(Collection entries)
-------

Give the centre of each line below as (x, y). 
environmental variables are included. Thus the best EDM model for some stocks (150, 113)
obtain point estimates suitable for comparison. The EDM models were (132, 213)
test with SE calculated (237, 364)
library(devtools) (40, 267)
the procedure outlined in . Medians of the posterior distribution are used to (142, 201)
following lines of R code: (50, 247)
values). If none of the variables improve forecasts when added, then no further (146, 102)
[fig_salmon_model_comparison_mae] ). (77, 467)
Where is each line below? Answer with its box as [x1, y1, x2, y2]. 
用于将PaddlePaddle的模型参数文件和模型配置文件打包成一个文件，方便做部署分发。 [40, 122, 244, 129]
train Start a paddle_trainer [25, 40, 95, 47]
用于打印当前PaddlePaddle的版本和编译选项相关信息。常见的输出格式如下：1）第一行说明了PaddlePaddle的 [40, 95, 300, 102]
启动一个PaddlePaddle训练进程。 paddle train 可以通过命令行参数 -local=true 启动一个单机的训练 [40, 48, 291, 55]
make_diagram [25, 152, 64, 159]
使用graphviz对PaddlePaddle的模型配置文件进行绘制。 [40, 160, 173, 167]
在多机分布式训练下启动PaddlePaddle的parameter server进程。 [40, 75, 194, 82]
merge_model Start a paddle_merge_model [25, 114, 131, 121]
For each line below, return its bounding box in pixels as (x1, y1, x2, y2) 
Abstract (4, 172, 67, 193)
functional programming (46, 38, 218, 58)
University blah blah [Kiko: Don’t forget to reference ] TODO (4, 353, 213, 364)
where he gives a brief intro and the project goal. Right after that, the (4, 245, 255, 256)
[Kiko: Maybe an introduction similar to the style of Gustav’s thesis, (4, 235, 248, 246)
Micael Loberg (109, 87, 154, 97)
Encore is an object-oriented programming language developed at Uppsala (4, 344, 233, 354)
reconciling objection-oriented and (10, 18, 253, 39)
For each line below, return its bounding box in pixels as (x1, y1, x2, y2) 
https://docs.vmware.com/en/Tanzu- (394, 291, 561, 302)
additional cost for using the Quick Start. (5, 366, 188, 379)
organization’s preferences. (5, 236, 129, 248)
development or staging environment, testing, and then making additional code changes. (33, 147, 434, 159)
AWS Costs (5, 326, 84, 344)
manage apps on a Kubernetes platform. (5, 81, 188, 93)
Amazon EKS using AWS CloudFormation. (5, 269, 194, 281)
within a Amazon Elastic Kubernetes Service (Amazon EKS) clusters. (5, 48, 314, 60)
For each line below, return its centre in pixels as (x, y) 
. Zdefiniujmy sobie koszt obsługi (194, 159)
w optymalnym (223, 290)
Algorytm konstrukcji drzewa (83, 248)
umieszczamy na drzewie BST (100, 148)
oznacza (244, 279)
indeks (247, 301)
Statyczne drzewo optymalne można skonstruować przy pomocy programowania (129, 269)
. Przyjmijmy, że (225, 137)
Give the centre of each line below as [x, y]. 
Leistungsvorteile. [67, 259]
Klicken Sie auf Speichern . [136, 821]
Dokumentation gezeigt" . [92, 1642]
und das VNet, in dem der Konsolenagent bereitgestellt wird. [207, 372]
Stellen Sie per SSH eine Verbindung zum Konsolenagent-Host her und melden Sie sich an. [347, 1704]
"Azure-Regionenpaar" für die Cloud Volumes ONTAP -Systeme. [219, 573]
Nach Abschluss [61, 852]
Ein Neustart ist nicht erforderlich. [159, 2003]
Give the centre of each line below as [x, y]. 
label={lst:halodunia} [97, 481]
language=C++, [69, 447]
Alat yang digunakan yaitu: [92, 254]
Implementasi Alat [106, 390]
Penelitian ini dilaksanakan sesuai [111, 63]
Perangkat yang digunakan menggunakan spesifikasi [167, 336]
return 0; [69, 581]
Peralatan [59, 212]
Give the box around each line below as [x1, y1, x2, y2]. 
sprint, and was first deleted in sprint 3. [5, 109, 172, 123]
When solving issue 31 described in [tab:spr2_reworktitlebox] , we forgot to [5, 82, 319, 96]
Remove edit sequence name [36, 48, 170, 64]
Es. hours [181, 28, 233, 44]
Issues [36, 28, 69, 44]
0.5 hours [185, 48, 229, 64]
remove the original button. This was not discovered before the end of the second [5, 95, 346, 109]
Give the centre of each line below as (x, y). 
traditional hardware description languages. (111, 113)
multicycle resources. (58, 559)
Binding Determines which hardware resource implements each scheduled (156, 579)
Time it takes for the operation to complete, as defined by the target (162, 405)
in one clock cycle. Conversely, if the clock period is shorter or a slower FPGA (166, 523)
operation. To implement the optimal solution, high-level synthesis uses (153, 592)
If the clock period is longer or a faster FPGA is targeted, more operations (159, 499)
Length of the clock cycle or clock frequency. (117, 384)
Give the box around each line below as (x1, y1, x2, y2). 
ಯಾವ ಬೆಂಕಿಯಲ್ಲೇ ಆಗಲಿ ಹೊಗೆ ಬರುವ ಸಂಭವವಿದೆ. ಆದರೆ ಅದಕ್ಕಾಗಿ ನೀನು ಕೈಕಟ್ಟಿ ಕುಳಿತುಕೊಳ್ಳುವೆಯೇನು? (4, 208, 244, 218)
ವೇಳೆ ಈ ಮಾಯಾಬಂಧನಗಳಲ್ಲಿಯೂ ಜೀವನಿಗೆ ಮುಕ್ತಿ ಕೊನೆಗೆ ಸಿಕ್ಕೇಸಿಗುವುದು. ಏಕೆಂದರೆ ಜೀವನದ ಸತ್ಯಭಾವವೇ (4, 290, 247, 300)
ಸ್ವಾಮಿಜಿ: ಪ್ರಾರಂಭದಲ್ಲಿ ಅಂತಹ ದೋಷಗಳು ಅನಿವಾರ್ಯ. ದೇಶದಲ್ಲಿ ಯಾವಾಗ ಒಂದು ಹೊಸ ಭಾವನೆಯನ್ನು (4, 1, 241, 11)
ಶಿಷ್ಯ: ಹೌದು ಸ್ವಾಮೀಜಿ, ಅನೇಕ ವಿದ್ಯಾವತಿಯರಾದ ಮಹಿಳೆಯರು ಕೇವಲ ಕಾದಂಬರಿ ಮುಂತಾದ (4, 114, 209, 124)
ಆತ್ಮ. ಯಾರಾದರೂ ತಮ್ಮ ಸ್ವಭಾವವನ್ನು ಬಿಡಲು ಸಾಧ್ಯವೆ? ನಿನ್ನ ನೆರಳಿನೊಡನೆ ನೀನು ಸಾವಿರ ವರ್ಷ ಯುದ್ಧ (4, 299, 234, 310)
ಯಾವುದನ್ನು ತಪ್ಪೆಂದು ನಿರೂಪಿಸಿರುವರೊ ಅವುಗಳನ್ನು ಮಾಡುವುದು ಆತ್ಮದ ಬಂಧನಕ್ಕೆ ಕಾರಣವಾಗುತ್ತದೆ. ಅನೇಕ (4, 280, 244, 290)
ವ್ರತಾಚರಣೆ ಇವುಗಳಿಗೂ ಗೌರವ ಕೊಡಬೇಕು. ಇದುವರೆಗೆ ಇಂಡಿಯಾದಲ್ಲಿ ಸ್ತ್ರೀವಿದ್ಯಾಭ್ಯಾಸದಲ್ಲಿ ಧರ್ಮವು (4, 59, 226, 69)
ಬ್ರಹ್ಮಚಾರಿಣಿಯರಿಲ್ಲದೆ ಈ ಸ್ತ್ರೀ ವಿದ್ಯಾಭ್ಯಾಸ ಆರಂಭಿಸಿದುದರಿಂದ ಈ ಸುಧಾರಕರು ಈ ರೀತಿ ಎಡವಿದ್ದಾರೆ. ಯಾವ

-------

## [THE PROBLEM]
An exact transcription of all the records is needed.

## [EXERCISE RESPONSE]
Give the centre of each line below as (x, y). 
environmental variables are included. Thus the best EDM model for some stocks (150, 113)
obtain point estimates suitable for comparison. The EDM models were (132, 213)
test with SE calculated (237, 364)
library(devtools) (40, 267)
the procedure outlined in . Medians of the posterior distribution are used to (142, 201)
following lines of R code: (50, 247)
values). If none of the variables improve forecasts when added, then no further (146, 102)
[fig_salmon_model_comparison_mae] ). (77, 467)
Where is each line below? Answer with its box as [x1, y1, x2, y2]. 
用于将PaddlePaddle的模型参数文件和模型配置文件打包成一个文件，方便做部署分发。 [40, 122, 244, 129]
train Start a paddle_trainer [25, 40, 95, 47]
用于打印当前PaddlePaddle的版本和编译选项相关信息。常见的输出格式如下：1）第一行说明了PaddlePaddle的 [40, 95, 300, 102]
启动一个PaddlePaddle训练进程。 paddle train 可以通过命令行参数 -local=true 启动一个单机的训练 [40, 48, 291, 55]
make_diagram [25, 152, 64, 159]
使用graphviz对PaddlePaddle的模型配置文件进行绘制。 [40, 160, 173, 167]
在多机分布式训练下启动PaddlePaddle的parameter server进程。 [40, 75, 194, 82]
merge_model Start a paddle_merge_model [25, 114, 131, 121]
For each line below, return its bounding box in pixels as (x1, y1, x2, y2) 
Abstract (4, 172, 67, 193)
functional programming (46, 38, 218, 58)
University blah blah [Kiko: Don’t forget to reference ] TODO (4, 353, 213, 364)
where he gives a brief intro and the project goal. Right after that, the (4, 245, 255, 256)
[Kiko: Maybe an introduction similar to the style of Gustav’s thesis, (4, 235, 248, 246)
Micael Loberg (109, 87, 154, 97)
Encore is an object-oriented programming language developed at Uppsala (4, 344, 233, 354)
reconciling objection-oriented and (10, 18, 253, 39)
For each line below, return its bounding box in pixels as (x1, y1, x2, y2) 
https://docs.vmware.com/en/Tanzu- (394, 291, 561, 302)
additional cost for using the Quick Start. (5, 366, 188, 379)
organization’s preferences. (5, 236, 129, 248)
development or staging environment, testing, and then making additional code changes. (33, 147, 434, 159)
AWS Costs (5, 326, 84, 344)
manage apps on a Kubernetes platform. (5, 81, 188, 93)
Amazon EKS using AWS CloudFormation. (5, 269, 194, 281)
within a Amazon Elastic Kubernetes Service (Amazon EKS) clusters. (5, 48, 314, 60)
For each line below, return its centre in pixels as (x, y) 
. Zdefiniujmy sobie koszt obsługi (194, 159)
w optymalnym (223, 290)
Algorytm konstrukcji drzewa (83, 248)
umieszczamy na drzewie BST (100, 148)
oznacza (244, 279)
indeks (247, 301)
Statyczne drzewo optymalne można skonstruować przy pomocy programowania (129, 269)
. Przyjmijmy, że (225, 137)
Give the centre of each line below as [x, y]. 
Leistungsvorteile. [67, 259]
Klicken Sie auf Speichern . [136, 821]
Dokumentation gezeigt" . [92, 1642]
und das VNet, in dem der Konsolenagent bereitgestellt wird. [207, 372]
Stellen Sie per SSH eine Verbindung zum Konsolenagent-Host her und melden Sie sich an. [347, 1704]
"Azure-Regionenpaar" für die Cloud Volumes ONTAP -Systeme. [219, 573]
Nach Abschluss [61, 852]
Ein Neustart ist nicht erforderlich. [159, 2003]
Give the centre of each line below as [x, y]. 
label={lst:halodunia} [97, 481]
language=C++, [69, 447]
Alat yang digunakan yaitu: [92, 254]
Implementasi Alat [106, 390]
Penelitian ini dilaksanakan sesuai [111, 63]
Perangkat yang digunakan menggunakan spesifikasi [167, 336]
return 0; [69, 581]
Peralatan [59, 212]
Give the box around each line below as [x1, y1, x2, y2]. 
sprint, and was first deleted in sprint 3. [5, 109, 172, 123]
When solving issue 31 described in [tab:spr2_reworktitlebox] , we forgot to [5, 82, 319, 96]
Remove edit sequence name [36, 48, 170, 64]
Es. hours [181, 28, 233, 44]
Issues [36, 28, 69, 44]
0.5 hours [185, 48, 229, 64]
remove the original button. This was not discovered before the end of the second [5, 95, 346, 109]
Give the centre of each line below as (x, y). 
traditional hardware description languages. (111, 113)
multicycle resources. (58, 559)
Binding Determines which hardware resource implements each scheduled (156, 579)
Time it takes for the operation to complete, as defined by the target (162, 405)
in one clock cycle. Conversely, if the clock period is shorter or a slower FPGA (166, 523)
operation. To implement the optimal solution, high-level synthesis uses (153, 592)
If the clock period is longer or a faster FPGA is targeted, more operations (159, 499)
Length of the clock cycle or clock frequency. (117, 384)
Give the box around each line below as (x1, y1, x2, y2). 
ಯಾವ ಬೆಂಕಿಯಲ್ಲೇ ಆಗಲಿ ಹೊಗೆ ಬರುವ ಸಂಭವವಿದೆ. ಆದರೆ ಅದಕ್ಕಾಗಿ ನೀನು ಕೈಕಟ್ಟಿ ಕುಳಿತುಕೊಳ್ಳುವೆಯೇನು? (4, 208, 244, 218)
ವೇಳೆ ಈ ಮಾಯಾಬಂಧನಗಳಲ್ಲಿಯೂ ಜೀವನಿಗೆ ಮುಕ್ತಿ ಕೊನೆಗೆ ಸಿಕ್ಕೇಸಿಗುವುದು. ಏಕೆಂದರೆ ಜೀವನದ ಸತ್ಯಭಾವವೇ (4, 290, 247, 300)
ಸ್ವಾಮಿಜಿ: ಪ್ರಾರಂಭದಲ್ಲಿ ಅಂತಹ ದೋಷಗಳು ಅನಿವಾರ್ಯ. ದೇಶದಲ್ಲಿ ಯಾವಾಗ ಒಂದು ಹೊಸ ಭಾವನೆಯನ್ನು (4, 1, 241, 11)
ಶಿಷ್ಯ: ಹೌದು ಸ್ವಾಮೀಜಿ, ಅನೇಕ ವಿದ್ಯಾವತಿಯರಾದ ಮಹಿಳೆಯರು ಕೇವಲ ಕಾದಂಬರಿ ಮುಂತಾದ (4, 114, 209, 124)
ಆತ್ಮ. ಯಾರಾದರೂ ತಮ್ಮ ಸ್ವಭಾವವನ್ನು ಬಿಡಲು ಸಾಧ್ಯವೆ? ನಿನ್ನ ನೆರಳಿನೊಡನೆ ನೀನು ಸಾವಿರ ವರ್ಷ ಯುದ್ಧ (4, 299, 234, 310)
ಯಾವುದನ್ನು ತಪ್ಪೆಂದು ನಿರೂಪಿಸಿರುವರೊ ಅವುಗಳನ್ನು ಮಾಡುವುದು ಆತ್ಮದ ಬಂಧನಕ್ಕೆ ಕಾರಣವಾಗುತ್ತದೆ. ಅನೇಕ (4, 280, 244, 290)
ವ್ರತಾಚರಣೆ ಇವುಗಳಿಗೂ ಗೌರವ ಕೊಡಬೇಕು. ಇದುವರೆಗೆ ಇಂಡಿಯಾದಲ್ಲಿ ಸ್ತ್ರೀವಿದ್ಯಾಭ್ಯಾಸದಲ್ಲಿ ಧರ್ಮವು (4, 59, 226, 69)
ಬ್ರಹ್ಮಚಾರಿಣಿಯರಿಲ್ಲದೆ ಈ ಸ್ತ್ರೀ ವಿದ್ಯಾಭ್ಯಾಸ ಆರಂಭಿಸಿದುದರಿಂದ ಈ ಸುಧಾರಕರು ಈ ರೀತಿ ಎಡವಿದ್ದಾರೆ. ಯಾವ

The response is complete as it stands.